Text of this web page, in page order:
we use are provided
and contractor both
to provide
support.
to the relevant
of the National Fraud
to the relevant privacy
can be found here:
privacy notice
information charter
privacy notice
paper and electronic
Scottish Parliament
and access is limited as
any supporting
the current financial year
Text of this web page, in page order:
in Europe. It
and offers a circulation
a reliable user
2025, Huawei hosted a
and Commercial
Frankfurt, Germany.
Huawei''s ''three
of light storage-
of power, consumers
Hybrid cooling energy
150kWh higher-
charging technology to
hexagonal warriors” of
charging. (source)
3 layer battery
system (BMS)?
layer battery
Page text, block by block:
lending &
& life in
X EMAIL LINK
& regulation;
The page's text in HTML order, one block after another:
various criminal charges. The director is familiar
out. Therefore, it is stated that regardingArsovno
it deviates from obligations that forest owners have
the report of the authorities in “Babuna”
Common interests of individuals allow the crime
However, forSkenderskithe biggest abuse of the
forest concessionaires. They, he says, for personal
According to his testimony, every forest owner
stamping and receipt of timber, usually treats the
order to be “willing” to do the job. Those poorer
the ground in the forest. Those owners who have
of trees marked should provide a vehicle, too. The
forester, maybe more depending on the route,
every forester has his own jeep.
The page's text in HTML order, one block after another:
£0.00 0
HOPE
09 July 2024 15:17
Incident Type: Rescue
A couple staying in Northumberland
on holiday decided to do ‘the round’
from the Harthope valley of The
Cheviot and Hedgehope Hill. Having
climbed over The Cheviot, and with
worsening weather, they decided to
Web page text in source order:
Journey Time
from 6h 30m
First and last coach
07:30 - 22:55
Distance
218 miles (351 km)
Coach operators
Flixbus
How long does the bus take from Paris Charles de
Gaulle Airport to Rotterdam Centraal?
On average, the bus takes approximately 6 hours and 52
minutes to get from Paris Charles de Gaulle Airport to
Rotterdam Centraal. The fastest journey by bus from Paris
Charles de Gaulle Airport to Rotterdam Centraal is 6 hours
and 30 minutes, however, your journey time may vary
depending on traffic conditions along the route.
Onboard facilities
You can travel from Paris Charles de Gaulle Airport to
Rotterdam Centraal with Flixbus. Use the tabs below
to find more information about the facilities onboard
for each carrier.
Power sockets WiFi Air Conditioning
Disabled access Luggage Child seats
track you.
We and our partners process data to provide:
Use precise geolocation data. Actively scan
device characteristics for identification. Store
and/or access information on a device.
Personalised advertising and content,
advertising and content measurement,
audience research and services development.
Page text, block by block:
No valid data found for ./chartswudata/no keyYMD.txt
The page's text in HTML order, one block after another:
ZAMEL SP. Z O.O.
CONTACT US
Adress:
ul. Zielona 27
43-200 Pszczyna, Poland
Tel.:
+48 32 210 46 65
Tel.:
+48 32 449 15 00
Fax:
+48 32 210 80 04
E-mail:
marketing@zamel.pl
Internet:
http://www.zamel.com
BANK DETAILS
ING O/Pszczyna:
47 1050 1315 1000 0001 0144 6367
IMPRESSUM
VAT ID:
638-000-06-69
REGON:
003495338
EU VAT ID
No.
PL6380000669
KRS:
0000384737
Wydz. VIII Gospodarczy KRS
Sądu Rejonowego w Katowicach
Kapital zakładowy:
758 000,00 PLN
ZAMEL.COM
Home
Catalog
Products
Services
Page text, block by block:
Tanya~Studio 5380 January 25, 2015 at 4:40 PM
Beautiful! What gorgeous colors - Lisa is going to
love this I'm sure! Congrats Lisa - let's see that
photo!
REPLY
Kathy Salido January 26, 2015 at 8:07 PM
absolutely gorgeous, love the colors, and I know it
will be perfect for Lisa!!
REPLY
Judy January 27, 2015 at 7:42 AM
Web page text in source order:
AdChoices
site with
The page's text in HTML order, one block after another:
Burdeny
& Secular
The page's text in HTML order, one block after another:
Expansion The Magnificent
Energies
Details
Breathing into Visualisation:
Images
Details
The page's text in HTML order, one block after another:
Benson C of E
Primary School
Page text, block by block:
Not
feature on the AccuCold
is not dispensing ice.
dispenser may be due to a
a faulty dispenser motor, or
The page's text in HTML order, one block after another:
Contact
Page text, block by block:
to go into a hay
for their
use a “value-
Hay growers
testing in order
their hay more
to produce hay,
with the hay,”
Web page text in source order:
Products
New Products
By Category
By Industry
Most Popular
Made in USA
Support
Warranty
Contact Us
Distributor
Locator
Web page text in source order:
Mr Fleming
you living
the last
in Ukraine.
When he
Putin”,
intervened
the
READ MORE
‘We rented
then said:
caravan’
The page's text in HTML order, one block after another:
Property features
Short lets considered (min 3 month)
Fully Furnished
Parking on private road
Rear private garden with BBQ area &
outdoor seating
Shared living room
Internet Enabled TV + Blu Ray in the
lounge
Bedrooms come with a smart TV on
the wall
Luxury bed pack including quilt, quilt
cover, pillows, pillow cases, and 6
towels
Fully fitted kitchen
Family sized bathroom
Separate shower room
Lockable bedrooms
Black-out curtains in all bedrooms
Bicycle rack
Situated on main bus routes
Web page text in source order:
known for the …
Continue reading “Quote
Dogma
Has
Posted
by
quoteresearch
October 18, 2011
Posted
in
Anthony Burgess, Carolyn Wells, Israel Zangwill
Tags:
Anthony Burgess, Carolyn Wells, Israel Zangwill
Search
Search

--------------------------------------------------

**Try it:**
Your job is to restate all of the data word for word.

**Written answer:**
Text of this web page, in page order:
we use are provided
and contractor both
to provide
support.
to the relevant
of the National Fraud
to the relevant privacy
can be found here:
privacy notice
information charter
privacy notice
paper and electronic
Scottish Parliament
and access is limited as
any supporting
the current financial year
Text of this web page, in page order:
in Europe. It
and offers a circulation
a reliable user
2025, Huawei hosted a
and Commercial
Frankfurt, Germany.
Huawei''s ''three
of light storage-
of power, consumers
Hybrid cooling energy
150kWh higher-
charging technology to
hexagonal warriors” of
charging. (source)
3 layer battery
system (BMS)?
layer battery
Page text, block by block:
lending &
& life in
X EMAIL LINK
& regulation;
The page's text in HTML order, one block after another:
various criminal charges. The director is familiar
out. Therefore, it is stated that regardingArsovno
it deviates from obligations that forest owners have
the report of the authorities in “Babuna”
Common interests of individuals allow the crime
However, forSkenderskithe biggest abuse of the
forest concessionaires. They, he says, for personal
According to his testimony, every forest owner
stamping and receipt of timber, usually treats the
order to be “willing” to do the job. Those poorer
the ground in the forest. Those owners who have
of trees marked should provide a vehicle, too. The
forester, maybe more depending on the route,
every forester has his own jeep.
The page's text in HTML order, one block after another:
£0.00 0
HOPE
09 July 2024 15:17
Incident Type: Rescue
A couple staying in Northumberland
on holiday decided to do ‘the round’
from the Harthope valley of The
Cheviot and Hedgehope Hill. Having
climbed over The Cheviot, and with
worsening weather, they decided to
Web page text in source order:
Journey Time
from 6h 30m
First and last coach
07:30 - 22:55
Distance
218 miles (351 km)
Coach operators
Flixbus
How long does the bus take from Paris Charles de
Gaulle Airport to Rotterdam Centraal?
On average, the bus takes approximately 6 hours and 52
minutes to get from Paris Charles de Gaulle Airport to
Rotterdam Centraal. The fastest journey by bus from Paris
Charles de Gaulle Airport to Rotterdam Centraal is 6 hours
and 30 minutes, however, your journey time may vary
depending on traffic conditions along the route.
Onboard facilities
You can travel from Paris Charles de Gaulle Airport to
Rotterdam Centraal with Flixbus. Use the tabs below
to find more information about the facilities onboard
for each carrier.
Power sockets WiFi Air Conditioning
Disabled access Luggage Child seats
track you.
We and our partners process data to provide:
Use precise geolocation data. Actively scan
device characteristics for identification. Store
and/or access information on a device.
Personalised advertising and content,
advertising and content measurement,
audience research and services development.
Page text, block by block:
No valid data found for ./chartswudata/no keyYMD.txt
The page's text in HTML order, one block after another:
ZAMEL SP. Z O.O.
CONTACT US
Adress:
ul. Zielona 27
43-200 Pszczyna, Poland
Tel.:
+48 32 210 46 65
Tel.:
+48 32 449 15 00
Fax:
+48 32 210 80 04
E-mail:
marketing@zamel.pl
Internet:
http://www.zamel.com
BANK DETAILS
ING O/Pszczyna:
47 1050 1315 1000 0001 0144 6367
IMPRESSUM
VAT ID:
638-000-06-69
REGON:
003495338
EU VAT ID
No.
PL6380000669
KRS:
0000384737
Wydz. VIII Gospodarczy KRS
Sądu Rejonowego w Katowicach
Kapital zakładowy:
758 000,00 PLN
ZAMEL.COM
Home
Catalog
Products
Services
Page text, block by block:
Tanya~Studio 5380 January 25, 2015 at 4:40 PM
Beautiful! What gorgeous colors - Lisa is going to
love this I'm sure! Congrats Lisa - let's see that
photo!
REPLY
Kathy Salido January 26, 2015 at 8:07 PM
absolutely gorgeous, love the colors, and I know it
will be perfect for Lisa!!
REPLY
Judy January 27, 2015 at 7:42 AM
Web page text in source order:
AdChoices
site with
The page's text in HTML order, one block after another:
Burdeny
& Secular
The page's text in HTML order, one block after another:
Expansion The Magnificent
Energies
Details
Breathing into Visualisation:
Images
Details
The page's text in HTML order, one block after another:
Benson C of E
Primary School
Page text, block by block:
Not
feature on the AccuCold
is not dispensing ice.
dispenser may be due to a
a faulty dispenser motor, or
The page's text in HTML order, one block after another:
Contact
Page text, block by block:
to go into a hay
for their
use a “value-
Hay growers
testing in order
their hay more
to produce hay,
with the hay,”
Web page text in source order:
Products
New Products
By Category
By Industry
Most Popular
Made in USA
Support
Warranty
Contact Us
Distributor
Locator
Web page text in source order:
Mr Fleming
you living
the last
in Ukraine.
When he
Putin”,
intervened
the
READ MORE
‘We rented
then said:
caravan’
The page's text in HTML order, one block after another:
Property features
Short lets considered (min 3 month)
Fully Furnished
Parking on private road
Rear private garden with BBQ area &
outdoor seating
Shared living room
Internet Enabled TV + Blu Ray in the
lounge
Bedrooms come with a smart TV on
the wall
Luxury bed pack including quilt, quilt
cover, pillows, pillow cases, and 6
towels
Fully fitted kitchen
Family sized bathroom
Separate shower room
Lockable bedrooms
Black-out curtains in all bedrooms
Bicycle rack
Situated on main bus routes
Web page text in source order:
known for the …
Continue reading “Quote
Dogma
Has
Posted
by
quoteresearch
October 18, 2011
Posted
in
Anthony Burgess, Carolyn Wells, Israel Zangwill
Tags:
Anthony Burgess, Carolyn Wells, Israel Zangwill
Search
Search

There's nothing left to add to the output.